Effects of Encapsulated Methionine on Skeletal Muscle Growth and Development and Subsequent Feedlot Performance and Carcass Characteristics in Beef Steers

Abstract

Two studies were conducted to evaluate the effect of encapsulated methionine on live performance, carcass characteristics, and skeletal muscle development in feedlot steers. In Experiment 1, 128 crossbred steers (body weight [BW] = 341 ± 36.7 kg) were used in a randomized complete block design and supplemented with 0, 4, 8, or 12 g/(head day [d]) of ruminally protected methionine (0MET, 4MET, 8MET, and 12MET, respectively) for 111 d or 139 d. In Exp. 2, 20 steers (BW = 457 ± 58 kg) were stratified by BW and randomly assigned to either the 0MET or 8MET treatment; longissimus muscle (LM) biopsies were collected on d 0, 14, 28, 42, and 56, and analyzed for mRNA and protein expression. Additionally, immunohistochemical analysis was performed to measure fiber type area and distribution as well as the density of muscle nuclei and satellite cells (Myf5, Pax7, and Myf5/Pax7). In Experiment 1, no significant differences were observed for live performance (p ≥ 0.09). There was, however, a linear relationship between LM area and methionine supplementation (p = 0.04), with a 9% increase in the area when steers were supplemented with 12MET compared to 0MET. In Exp. 2, There were no treatment × day interactions (p ≥ 0.10) for expression of mRNA or protein abundance. Although mRNA expression and protein abundance of all genes were influenced by day (p ≤ 0.04), methionine supplementation did not have a significant effect (p ≥ 0.08). There was a significant treatment × day interaction for distribution of MHC-I fibers (p = 0.03), where 8MET supplemented cattle had a greater proportion of MHC-I fibers after 56 d of supplementation than did 0MET steers. Cross-sectional area was increased over time regardless of fiber type (p < 0.01) but was unaffected by treatment (p ≥ 0.36). While nuclei density was not impacted by treatment (p = 0.55), the density of myonuclei increased nearly 55% in 8MET supplemented cattle (p = 0.05). The density of Myf5 positive satellite cells tended to decrease with methionine supplementation (p = 0.10), while the density of Pax7 expressing cells tended to increase (p = 0.09). These results indicate that encapsulated methionine supplementation may influence markers of skeletal muscle growth, and potential improvements in the LM area may exist.

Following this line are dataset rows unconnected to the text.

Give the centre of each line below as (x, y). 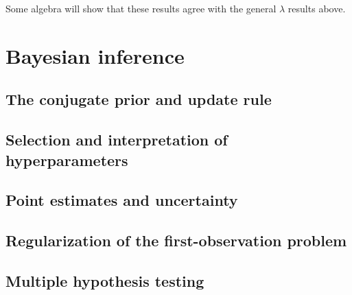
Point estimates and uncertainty (122, 200)
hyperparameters (67, 160)
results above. (317, 8)
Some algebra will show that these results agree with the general (141, 8)
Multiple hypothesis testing (105, 280)
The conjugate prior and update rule (139, 99)
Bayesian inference (95, 55)
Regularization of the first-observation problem (176, 240)
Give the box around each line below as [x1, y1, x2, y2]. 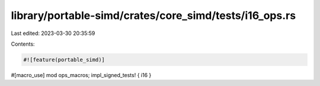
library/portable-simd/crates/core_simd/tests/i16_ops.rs [11, 9, 296, 22]
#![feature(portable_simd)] [23, 56, 105, 63]
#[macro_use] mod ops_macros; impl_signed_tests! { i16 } [11, 71, 152, 78]
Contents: [11, 40, 35, 47]
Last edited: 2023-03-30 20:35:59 [11, 30, 95, 37]
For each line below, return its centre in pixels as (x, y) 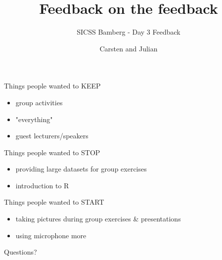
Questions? (21, 252)
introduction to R (42, 185)
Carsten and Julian (129, 48)
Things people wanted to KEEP (52, 86)
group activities (39, 102)
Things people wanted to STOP (52, 152)
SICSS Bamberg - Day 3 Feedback (129, 32)
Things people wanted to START (54, 202)
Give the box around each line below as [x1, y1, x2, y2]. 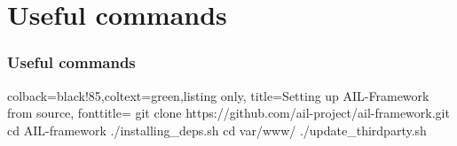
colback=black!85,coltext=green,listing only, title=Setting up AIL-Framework [7, 86, 429, 104]
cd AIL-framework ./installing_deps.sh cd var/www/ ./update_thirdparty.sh [7, 120, 427, 139]
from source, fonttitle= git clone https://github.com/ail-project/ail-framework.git [7, 104, 450, 122]
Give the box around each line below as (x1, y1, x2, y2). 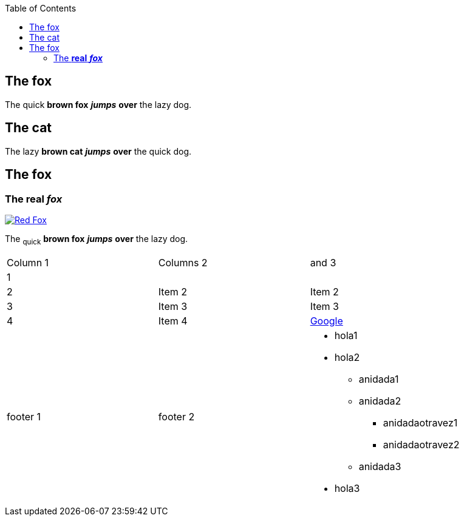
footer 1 (7, 410, 41, 423)
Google (310, 314, 343, 327)
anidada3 (358, 460, 401, 472)
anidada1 (358, 372, 399, 385)
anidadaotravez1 (383, 416, 458, 429)
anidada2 (358, 394, 401, 407)
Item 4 (158, 314, 188, 327)
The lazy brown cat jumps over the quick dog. (5, 146, 192, 156)
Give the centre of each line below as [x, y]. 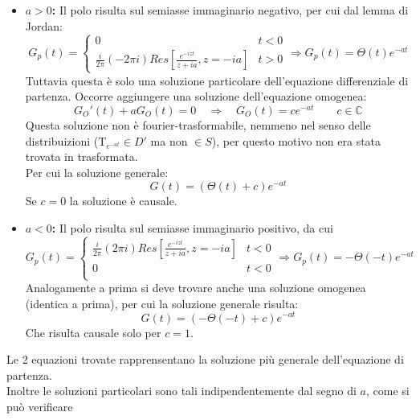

Keywords: amino acid; beef cattle; methionine; satellite cells.

Figure 1

The distribution of skeletal muscle fiber types classified by myosin heavy chain (MHC) isoform in bovine longissimus tissue biopsy samples collected on d 0, 14, 28, 42, and 56 of the feeding trial (n = 20). Treatments were 0MET (0 g of encapsulated methionine and 4 g of encapsulated lysine per head per d) and 8MET (8 g of encapsulated methionine and 4 g of encapsulated lysine per head per d). Cross-sections of skeletal muscle samples were stained by immunohistochemistry for the presence of MHC isoforms. Differing superscripts denote means within MHC isoform I differ for treatment by day interaction (p = 0.03).

Figure 2

Immunohistochemical detection of muscle fiber type distribution and cross-sectional area in longissimus tissue. Red = type I fibers, yellow = type IIA fibers, gray/no stain = type IIX fibers, green = sarcolemma, blue = nuclei. 0MET = 0 g encapsulated methionine and 4 g encapsulated lysine per hd/d, 8MET = 8 g encapsulated methionine and 4 g encapsulated lysine per hd/d.

Figure 3

Immunohistochemical detection of satellite cells in longissimus tissue. Yellow = PAX7, green = Myf5, blue = nuclei. 0MET = 0 g encapsulated methionine and 4 g encapsulated lysine per hd/d, 8MET = 8 g encapsulated methionine and 4 g encapsulated lysine per hd/d.